In Star Trek IV: The Voyage Home (1986), the ship’s crew travels back in time to 1986 in an attempt to save whales from later extinction in the 24th century. In an early scene, Scotty, the chief engineer, attempts to use a computer to show a 20th century researcher how to design a new material. He attempts to access the computer (an old Macintosh) by saying, “Hello computer.” When nothing happens, the ship’s physician hands him a mouse. Thinking it’s a microphone, Scotty speaks into the mouse, repeating, “Hello computer.” When the computer still doesn’t respond, the 20th century scientist tells him to just use the keyboard. Reaching for the keyboard Scotty replies, “The keyboard: how quaint!”
In the nearly three decades since that movie was filmed, voice interaction with computers has become pervasive with the advent of voice recognition and natural-language interface tools such as SIRI, Skyvi, Sherpa, ViaVoice, and Dragon Naturally Speaking. However, this technology is not without its flaws.
There are many challenges in so-called natural-language processing as opposed to the simpler, limited-word, voice interaction such as you would find on automated answering services, e.g., “Please say or press the number one.” Some tests have suggested that SIRI may misinterpret requests nearly 40 percent of the time. For example, a phrase that is easy for humans to interpret, “Where is Elvis buried?” is interpreted by SIRI to mean, “What is the location of a person named ‘Elvis Buried?’”
When creating an effective voice/computer interface, it is necessary to translate sound into text. In principle, this is a straightforward task in signal processing and pattern recognition. A microphone translates the sound of your voice from an analog signal into a digital signal stream. Signal processing algorithms (e.g., time-domain and frequency domain transformations) are applied to enhance the signal and extract representative features or parameters, which in turn are mapped to specific words that represent the acoustic signal. Mapping the signal representation to a specific word is performed via pattern recognition and machine learning techniques.
While there is an enormous amount of history and success of signal processing, this transformation can be difficult in noisy environments such as in crowds or at airports or when processing homonyms, e.g., accept/except, affect/effect, advise/advice, to/too/two, etc.
Once the computer has successfully (or not so successfully) processed a sequence of words, it must then parse these words into phrases and sentences using rules of syntax and then finally into meaning (the semantics). Further complicating this matter is the fact that a high degree of variability exists in English, making it a very challenging language for computers to process, as linguist Stephen Pinker points out in his TED talk on human language, “What our language habits reveal.” In the talk, Pinker compares challenges in the interpretation of language with perceiving optical illusions.
In order to be successful at natural-language processing, systems must also be able to interpret the context surrounding sentences and paragraphs. Without skipping ahead, read the following paragraph suggested by M. Klein (“Context and Memory” in L. T. Benjamin, Jr. and K. D. Lowman (eds.) Activities handbook for the teaching of psychology 1981) and try to make sense of it. Note that while each sentence is in perfect English it is difficult to understand what it’s about.
A newspaper is better than a magazine. A sea shore is a better place than the street. At first it is better to run than to walk. You may have to try several times. It takes some skill but is easy to learn. Even young children can enjoy it. Once successful, complications are minimal. Birds seldom get too close. Rain, however, soaks in very fast. Too many people doing the same thing can also cause problems. One needs lots of room. If there are no complications, it can be very peaceful. A rock will serve as an anchor. If things break loose from it, however, you will not get a second chance.

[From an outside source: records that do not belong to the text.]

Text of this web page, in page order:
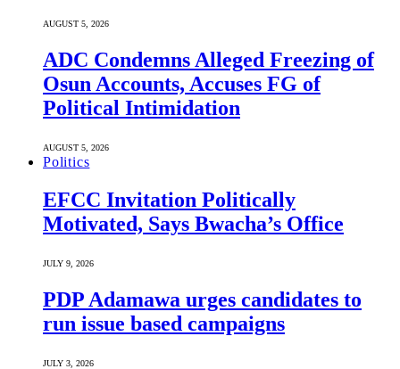
AUGUST 5, 2026
ADC Condemns Alleged Freezing of
Osun Accounts, Accuses FG of
Political Intimidation
AUGUST 5, 2026
Politics
EFCC Invitation Politically
Motivated, Says Bwacha’s Office
JULY 9, 2026
PDP Adamawa urges candidates to
run issue based campaigns
JULY 3, 2026
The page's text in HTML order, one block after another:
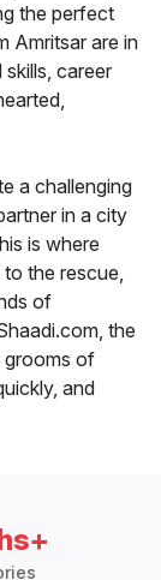
the perfect
Amritsar are in
career
a challenging
in a city
is where
the rescue,
of
the
grooms of
and
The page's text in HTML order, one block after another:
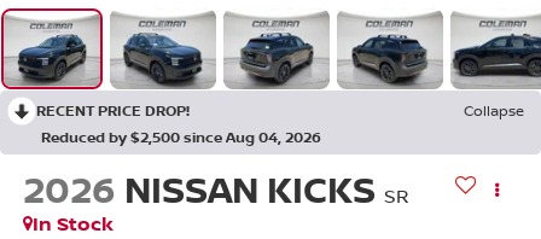
RECENT PRICE DROP!
Collapse
Reduced by $2,500 since Aug 04, 2026
2026 NISSAN KICKS SR
In Stock
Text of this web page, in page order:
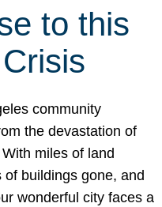
to this
community
the devastation of
miles of land
of buildings gone, and
wonderful city faces a
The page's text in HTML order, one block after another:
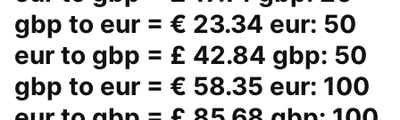
gbp to eur = € 23.34 eur: 50
eur to gbp = £ 42.84 gbp: 50
gbp to eur = € 58.35 eur: 100
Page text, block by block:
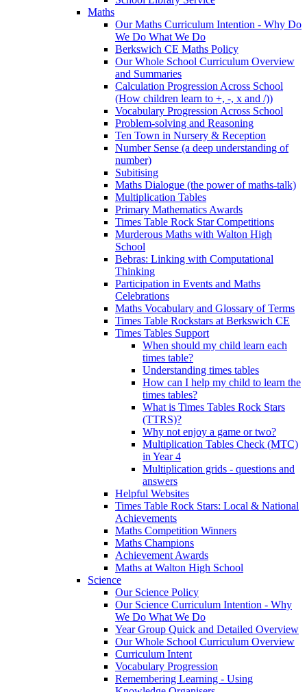
Maths
Our Maths Curriculum Intention - Why Do
We Do What We Do
Berkswich CE Maths Policy
Our Whole School Curriculum Overview
and Summaries
Calculation Progression Across School
(How children learn to +, -, x and /))
Vocabulary Progression Across School
Problem-solving and Reasoning
Ten Town in Nursery & Reception
Number Sense (a deep understanding of
number)
Subitising
Maths Dialogue (the power of maths-talk)
Multiplication Tables
Primary Mathematics Awards
Times Table Rock Star Competitions
Murderous Maths with Walton High
School
Bebras: Linking with Computational
Thinking
Participation in Events and Maths
Celebrations
Maths Vocabulary and Glossary of Terms
Times Table Rockstars at Berkswich CE
Times Tables Support
When should my child learn each
times table?
Understanding times tables
How can I help my child to learn the
times tables?
What is Times Tables Rock Stars
(TTRS)?
Why not enjoy a game or two?
Multiplication Tables Check (MTC)
in Year 4
Multiplication grids - questions and
answers
Helpful Websites
Times Table Rock Stars: Local & National
Achievements
Maths Competition Winners
Maths Champions
Achievement Awards
Maths at Walton High School
Science
Our Science Policy
Our Science Curriculum Intention - Why
We Do What We Do
Year Group Quick and Detailed Overview
Our Whole School Curriculum Overview
Curriculum Intent
Vocabulary Progression
Remembering Learning - Using
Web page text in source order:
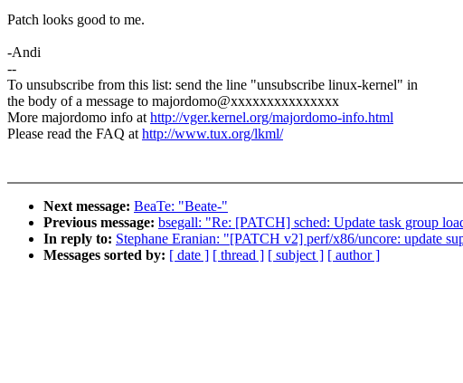
Patch looks good to me.
-Andi
--
To unsubscribe from this list: send the line "unsubscribe linux-kernel" in
the body of a message to majordomo@xxxxxxxxxxxxxxx
More majordomo info athttp://vger.kernel.org/majordomo-info.html
Please read the FAQ athttp://www.tux.org/lkml/
Next message: BeaTe: "Beate-"
Previous message: bsegall: "Re: [PATCH] sched: Update task group
In reply to: Stephane Eranian: "[PATCH v2] perf/x86/uncore: update
Messages sorted by: [ date ] [ thread ] [ subject ] [ author ]
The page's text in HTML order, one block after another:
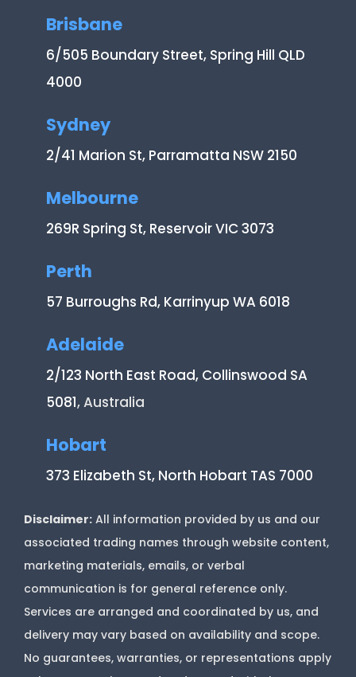
Brisbane
6/505 Boundary Street, Spring Hill QLD
4000
Sydney
2/41 Marion St, Parramatta NSW 2150
Melbourne
269R Spring St, Reservoir VIC 3073
Perth
57 Burroughs Rd, Karrinyup WA 6018
Adelaide
2/123 North East Road, Collinswood SA
5081, Australia
Hobart
373 Elizabeth St, North Hobart TAS 7000
Disclaimer: All information provided by us and our
associated trading names through website content,
marketing materials, emails, or verbal
communication is for general reference only.
Services are arranged and coordinated by us, and
delivery may vary based on availability and scope.
No guarantees, warranties, or representations apply

By adding a single word, “kite,” this information falls into place as being completely coherent and natural. It is very challenging to represent context for computer-based processing of language, and it is difficult for computers to understand everyday “real-world” knowledge. In order for a computer to “understand” the phrase, “George Washington threw a silver dollar across the Potomac,” it must understand that George Washington was our first president, that the Potomac is a river in Maryland, and that a silver dollar is a coin.
Finally, human use of language includes not only the translation of words and phrases from one brain to another, but also modulation by facial expression, tone, and intonation. In sending text messages, we improvise by using emoticons to give the semblance of a smile, raised eyebrow, or other expression. But these are poor substitutes for being in close proximity to another human and listening to their tone, seeing their facial expressions, and observing body language. Speaking to SIRI or any other language-interface software is not the same as talking with another human.
While progress will continue in natural-language processing and its use in human-to-computer interaction, there’s much more work to be done. In the meantime, I must be content with speaking into my mouse.